On 6 July 2016 at 17:13, Andrew Stitcher <astitc...@redhat.com> wrote:
>
>> NOTE: gpg gave me this:
>>
>> gpg --verify  qpid-proton-0.13.1.tar.gz.asc qpid-proton-0.13.1.tar.gz
>> gpg: Signature made Fri 01 Jul 2016 10:08:26 PM EDT using RSA key ID
>> C6B459DB
>> gpg: Good signature from "Justin Ross (CODE SIGNING KEY) <jross@apach
>> e.org>"
>> gpg: WARNING: This key is not certified with a trusted signature!

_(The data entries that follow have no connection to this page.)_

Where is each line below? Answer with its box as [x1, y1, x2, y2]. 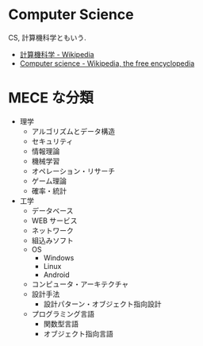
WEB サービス [31, 216, 78, 225]
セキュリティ [31, 136, 74, 146]
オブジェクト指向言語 [43, 329, 113, 338]
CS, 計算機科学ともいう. [8, 33, 86, 42]
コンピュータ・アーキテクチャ [31, 279, 129, 289]
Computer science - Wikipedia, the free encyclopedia [19, 58, 195, 68]
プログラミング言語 [31, 309, 95, 318]
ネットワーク [31, 225, 74, 235]
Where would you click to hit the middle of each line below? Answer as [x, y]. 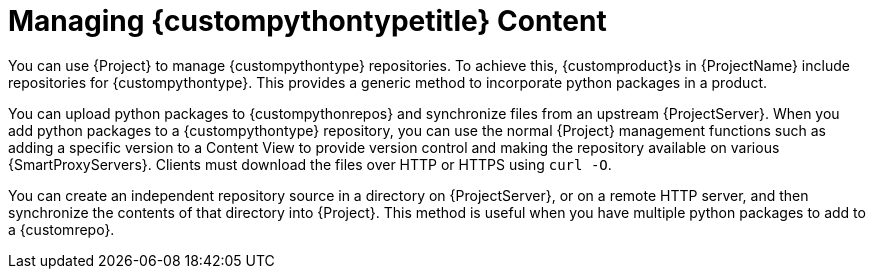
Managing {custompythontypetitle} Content [307, 21]
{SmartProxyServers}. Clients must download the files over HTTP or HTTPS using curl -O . [310, 164]
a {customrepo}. [61, 229]
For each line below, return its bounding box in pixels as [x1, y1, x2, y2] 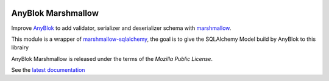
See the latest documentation [11, 66, 85, 74]
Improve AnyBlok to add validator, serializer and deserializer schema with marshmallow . [11, 24, 232, 32]
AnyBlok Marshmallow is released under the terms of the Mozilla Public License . [11, 55, 213, 62]
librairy [11, 44, 29, 51]
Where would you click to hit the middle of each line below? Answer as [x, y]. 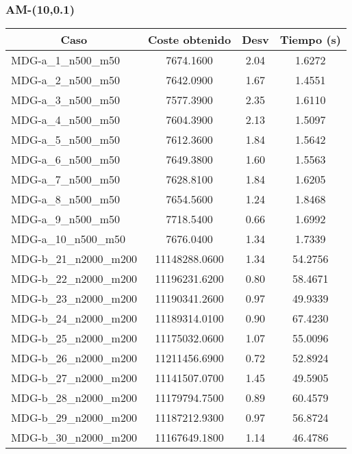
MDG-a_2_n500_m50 [66, 80]
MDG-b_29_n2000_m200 [74, 418]
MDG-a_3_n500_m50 [66, 100]
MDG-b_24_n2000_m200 [74, 318]
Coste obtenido [189, 40]
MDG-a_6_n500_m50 [66, 160]
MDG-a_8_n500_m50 [66, 199]
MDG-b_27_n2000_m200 [74, 378]
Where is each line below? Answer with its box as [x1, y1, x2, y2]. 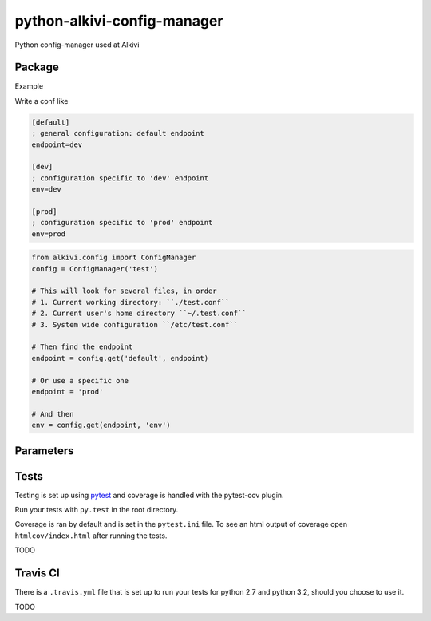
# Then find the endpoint [31, 342, 133, 351]
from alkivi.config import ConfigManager [31, 253, 196, 263]
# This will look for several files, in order [31, 287, 217, 295]
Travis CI [14, 567, 60, 580]
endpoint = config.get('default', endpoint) [31, 354, 209, 362]
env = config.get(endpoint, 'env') [31, 421, 171, 430]
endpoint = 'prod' [31, 387, 104, 396]
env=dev [31, 184, 61, 194]
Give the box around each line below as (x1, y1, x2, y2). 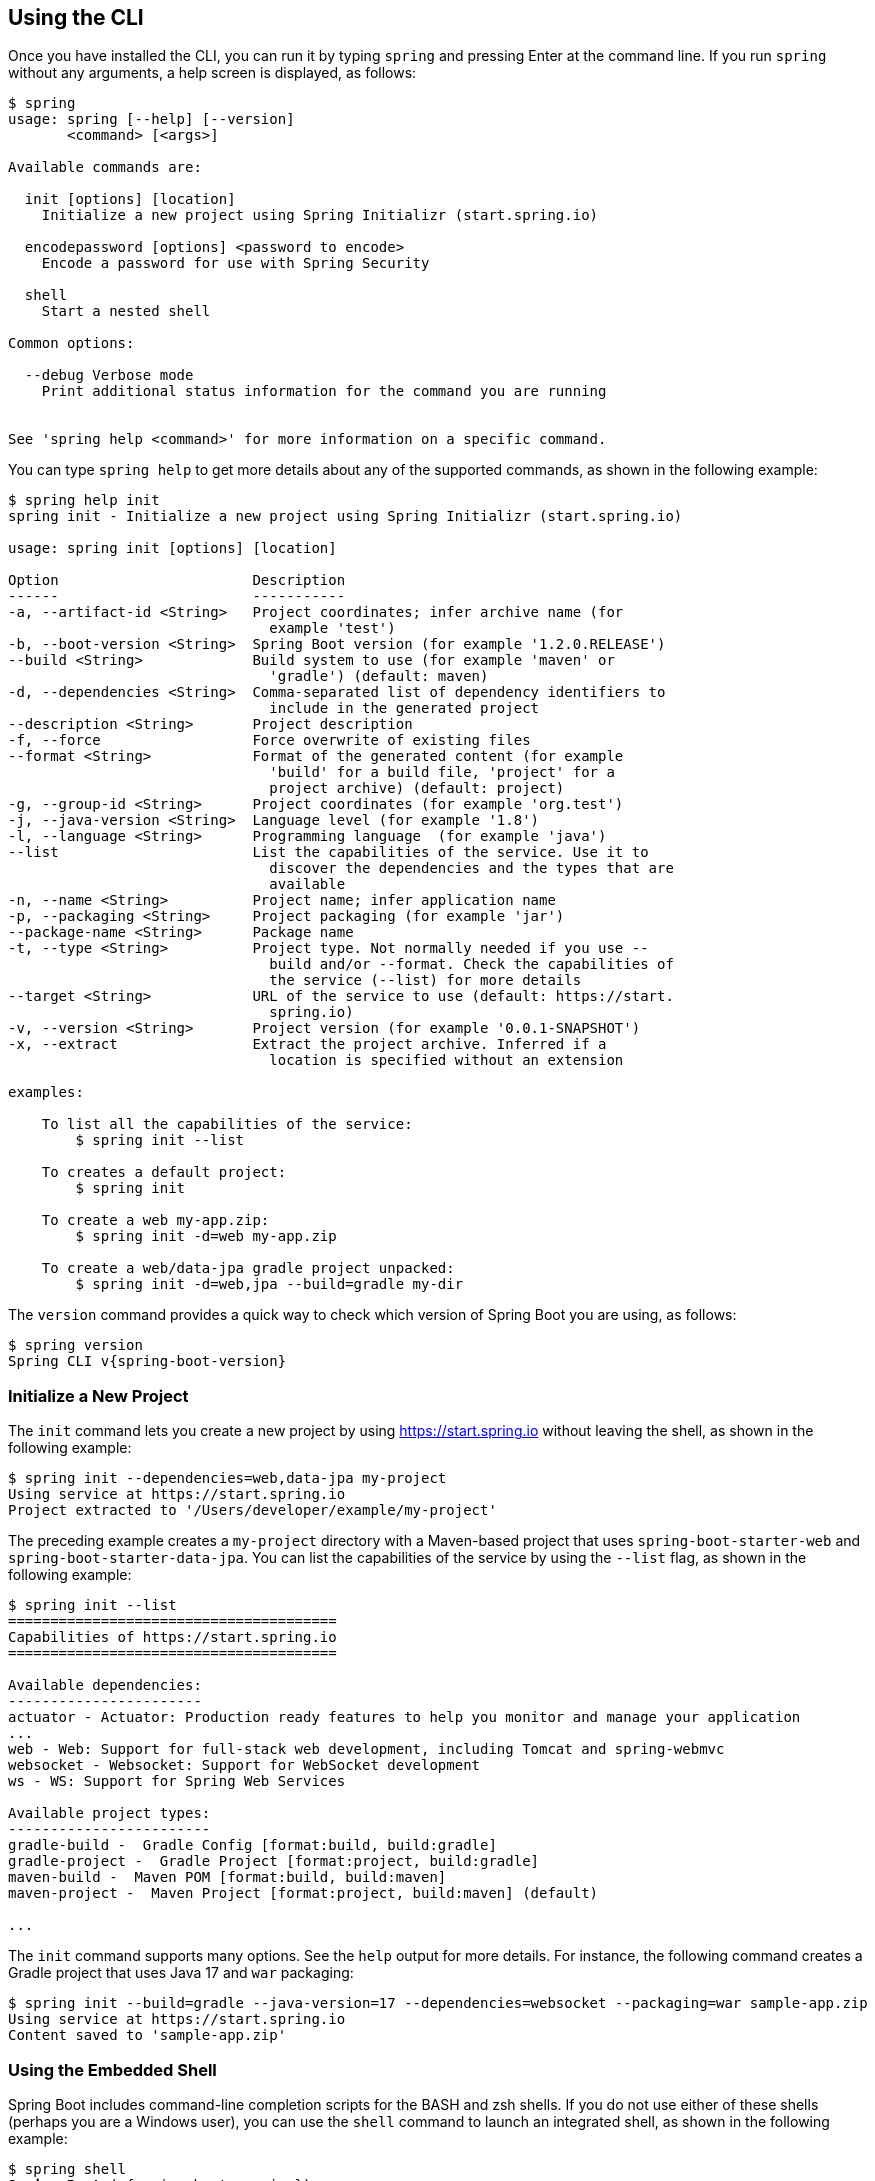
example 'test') (269, 620, 396, 637)
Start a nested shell (41, 303, 211, 320)
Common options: (8, 335, 135, 352)
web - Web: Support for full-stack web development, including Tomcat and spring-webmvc (8, 1741, 725, 1758)
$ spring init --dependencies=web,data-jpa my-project (8, 1470, 447, 1487)
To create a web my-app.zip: (41, 1212, 270, 1229)
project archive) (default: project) (269, 780, 565, 797)
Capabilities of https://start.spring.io (8, 1629, 337, 1646)
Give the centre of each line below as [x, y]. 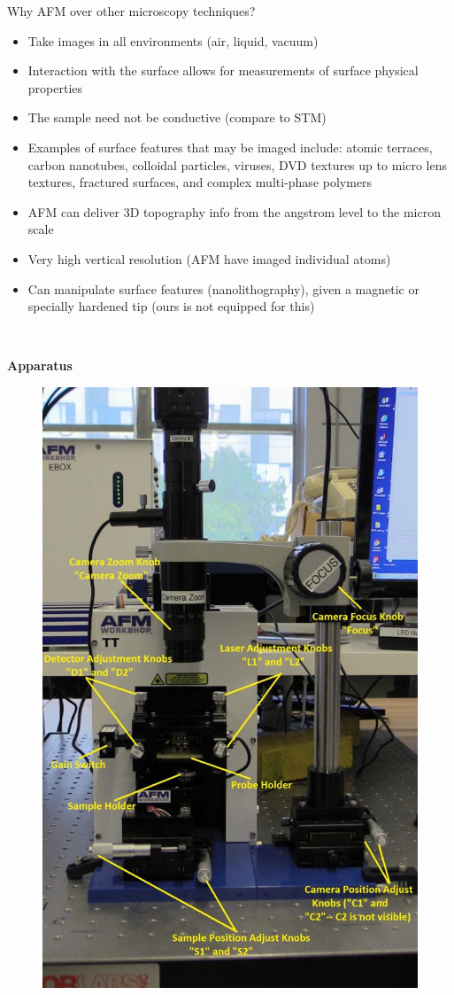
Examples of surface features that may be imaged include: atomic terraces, [230, 147]
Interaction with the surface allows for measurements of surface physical [223, 70]
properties [55, 87]
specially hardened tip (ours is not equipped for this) [171, 306]
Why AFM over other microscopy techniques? [131, 11]
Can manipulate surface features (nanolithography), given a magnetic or [223, 288]
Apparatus [40, 365]
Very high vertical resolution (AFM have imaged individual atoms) [209, 258]
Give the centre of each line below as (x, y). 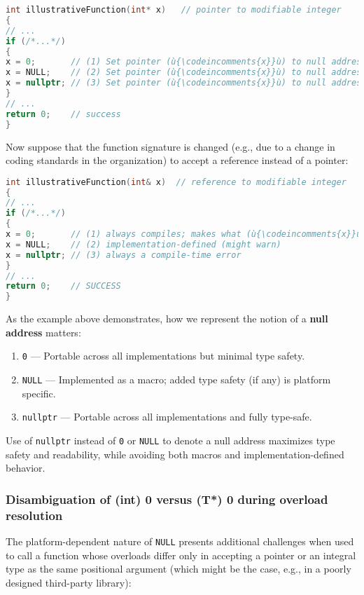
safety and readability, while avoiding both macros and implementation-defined (175, 454)
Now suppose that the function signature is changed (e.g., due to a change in (170, 146)
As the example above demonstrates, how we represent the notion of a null (167, 319)
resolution (34, 515)
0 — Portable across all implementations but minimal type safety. (163, 356)
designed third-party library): (69, 582)
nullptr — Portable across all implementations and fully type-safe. (167, 417)
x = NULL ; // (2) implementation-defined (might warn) (143, 244)
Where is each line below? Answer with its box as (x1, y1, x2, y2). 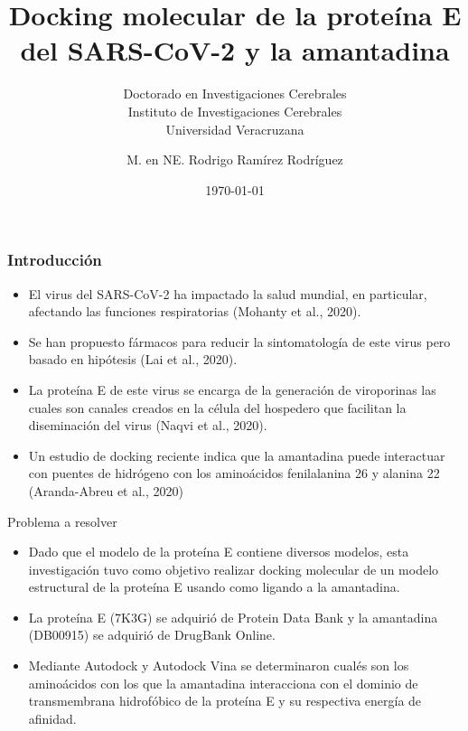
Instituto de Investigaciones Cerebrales (127, 101, 342, 120)
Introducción (7, 248, 102, 271)
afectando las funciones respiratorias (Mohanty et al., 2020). (28, 302, 361, 321)
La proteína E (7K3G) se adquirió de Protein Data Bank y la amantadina (28, 607, 438, 626)
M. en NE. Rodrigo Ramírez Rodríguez (126, 150, 343, 169)
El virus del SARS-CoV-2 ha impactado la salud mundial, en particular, (28, 284, 427, 303)
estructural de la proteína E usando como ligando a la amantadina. (28, 577, 400, 596)
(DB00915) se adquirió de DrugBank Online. (28, 625, 276, 644)
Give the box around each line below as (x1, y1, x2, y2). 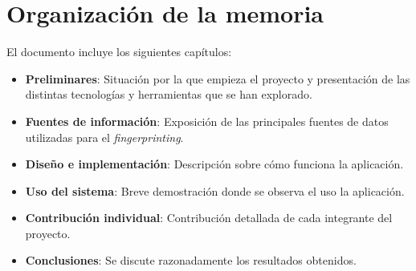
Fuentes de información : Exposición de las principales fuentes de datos (25, 112, 389, 129)
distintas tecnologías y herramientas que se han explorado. (25, 86, 312, 103)
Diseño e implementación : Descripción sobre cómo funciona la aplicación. (25, 156, 404, 172)
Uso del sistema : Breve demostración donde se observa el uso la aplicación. (25, 182, 405, 199)
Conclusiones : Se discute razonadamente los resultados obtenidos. (25, 252, 357, 269)
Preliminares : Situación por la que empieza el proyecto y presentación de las (25, 70, 410, 87)
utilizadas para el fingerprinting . (25, 128, 184, 145)
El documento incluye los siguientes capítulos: (6, 43, 232, 60)
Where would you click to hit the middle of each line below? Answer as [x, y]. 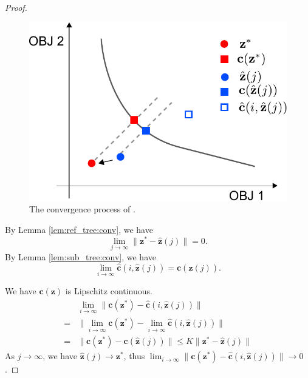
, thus [134, 356]
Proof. [16, 7]
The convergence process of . [82, 209]
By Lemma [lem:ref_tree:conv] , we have [79, 230]
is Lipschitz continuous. [109, 290]
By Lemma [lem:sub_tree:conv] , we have [80, 256]
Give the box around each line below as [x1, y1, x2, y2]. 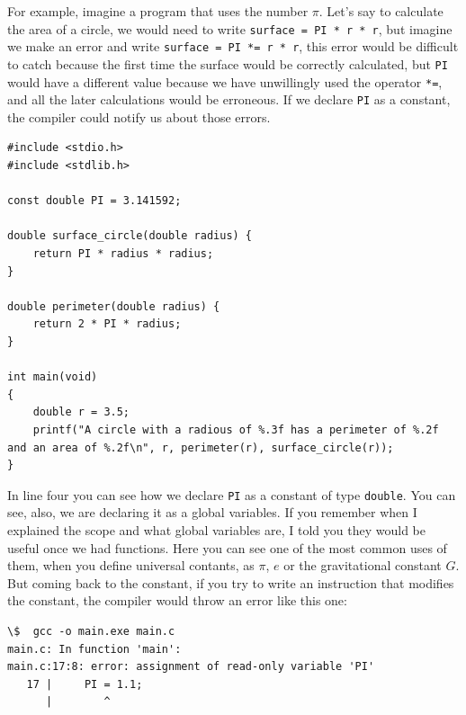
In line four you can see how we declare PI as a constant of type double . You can [7, 485, 456, 504]
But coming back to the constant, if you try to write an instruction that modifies [7, 573, 454, 592]
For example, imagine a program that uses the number [7, 2, 309, 20]
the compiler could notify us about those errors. [7, 107, 271, 126]
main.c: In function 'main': [7, 642, 182, 656]
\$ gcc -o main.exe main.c [7, 624, 175, 638]
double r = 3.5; [32, 406, 130, 419]
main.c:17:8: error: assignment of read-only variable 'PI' [7, 660, 375, 674]
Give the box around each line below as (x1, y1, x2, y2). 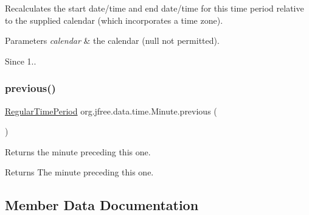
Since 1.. (5, 54, 36, 67)
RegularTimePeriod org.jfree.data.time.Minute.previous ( (5, 104, 217, 117)
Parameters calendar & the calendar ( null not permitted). (5, 34, 220, 47)
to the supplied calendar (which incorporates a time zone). (5, 13, 223, 26)
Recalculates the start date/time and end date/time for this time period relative (5, 2, 304, 14)
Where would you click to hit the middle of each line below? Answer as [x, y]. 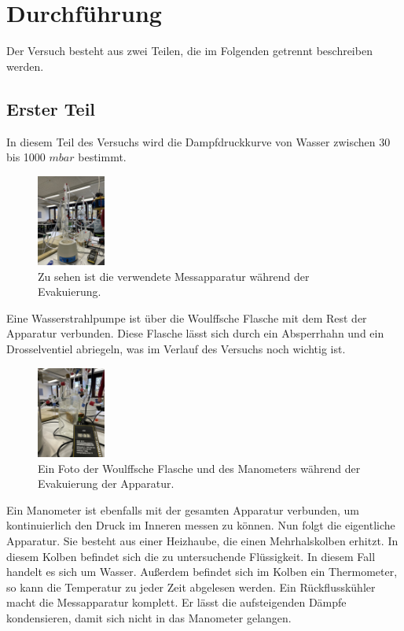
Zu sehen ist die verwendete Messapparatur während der [174, 276]
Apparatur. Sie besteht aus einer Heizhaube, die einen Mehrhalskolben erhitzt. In [202, 540]
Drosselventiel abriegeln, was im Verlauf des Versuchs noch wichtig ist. [176, 349]
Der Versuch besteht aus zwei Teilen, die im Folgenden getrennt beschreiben [189, 51]
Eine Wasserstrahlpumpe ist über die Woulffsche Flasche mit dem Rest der [187, 317]
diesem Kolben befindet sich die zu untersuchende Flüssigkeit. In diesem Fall [191, 556]
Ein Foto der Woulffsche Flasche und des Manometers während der [199, 468]
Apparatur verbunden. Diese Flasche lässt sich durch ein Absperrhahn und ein [195, 333]
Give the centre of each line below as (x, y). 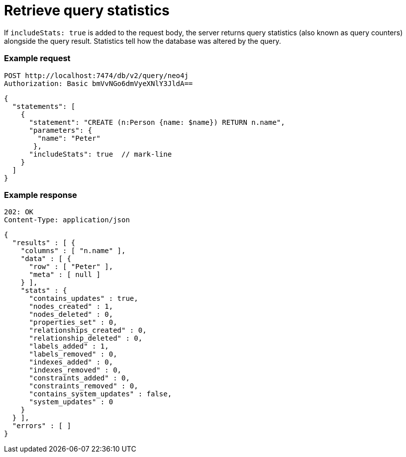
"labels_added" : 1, (69, 346)
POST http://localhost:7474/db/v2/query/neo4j (96, 75)
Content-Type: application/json (67, 220)
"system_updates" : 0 (71, 402)
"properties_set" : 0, (73, 322)
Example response (41, 195)
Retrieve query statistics (87, 10)
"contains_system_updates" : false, (101, 394)
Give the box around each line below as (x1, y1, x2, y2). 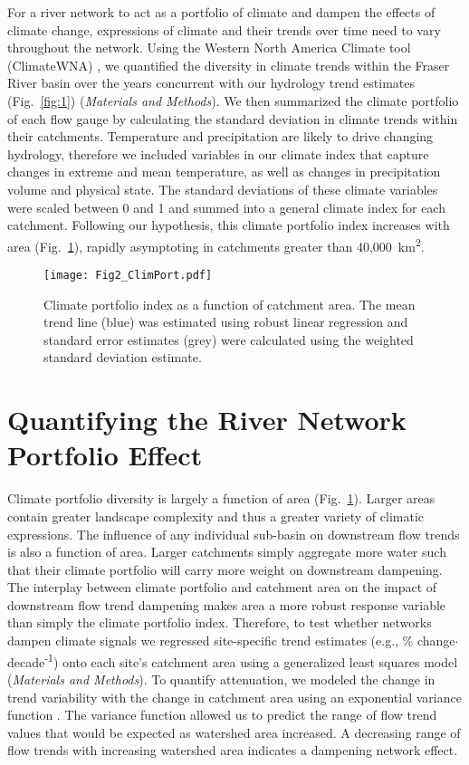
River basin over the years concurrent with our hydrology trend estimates (7, 73, 415, 92)
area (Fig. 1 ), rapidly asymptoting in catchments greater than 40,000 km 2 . (7, 234, 425, 255)
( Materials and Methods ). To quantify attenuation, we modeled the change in (7, 669, 435, 688)
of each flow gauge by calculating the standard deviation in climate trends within (7, 109, 458, 128)
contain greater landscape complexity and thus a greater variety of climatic (7, 506, 424, 525)
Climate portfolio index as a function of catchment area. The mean (43, 294, 416, 313)
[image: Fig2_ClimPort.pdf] (43, 268, 213, 282)
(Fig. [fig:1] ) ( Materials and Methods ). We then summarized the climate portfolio (7, 91, 459, 110)
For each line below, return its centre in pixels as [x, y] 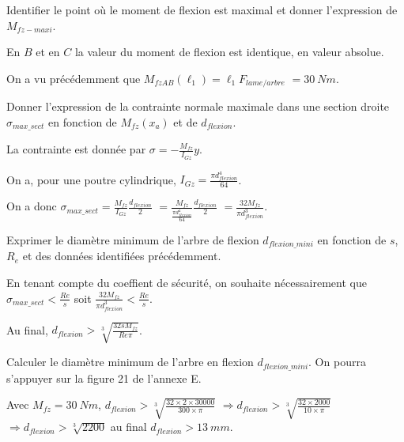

>> gpg:          There is no indication that the signature belongs to
>> the owner.
>> Primary key fingerprint: F1B5 7706 904F AD58 4D55  21D5 648A 8E57
>> C6B4 59DB
>>
>> I don't usually do the .asc check so I don't know if this is normal.
>
> I think this means that you personnally don't trust that the signature
> belongs to who it says it belongs to and is not forged.
>
> So you need to verify p2p that the key actually belongs to Justin and
> mark it trusted yourself, then you won't get the message.
>
> Andrew
>

Its configurable what it means I believe with things like whether you
signed it, a chain of people you trust [to differing degree] signed
it, etc, all contributing. A quick google gives
https://www.gnupg.org/gph/en/manual.html#AEN346 and
https://www.gnupg.org/gph/en/manual.html#AEN385

We should probably do better at cross-signing to aid in avoiding this.
That fact the key is available direct from an ASF server (vs some
other) gives a little more confidence than if otherwise, but cross
signing more would be an improvement.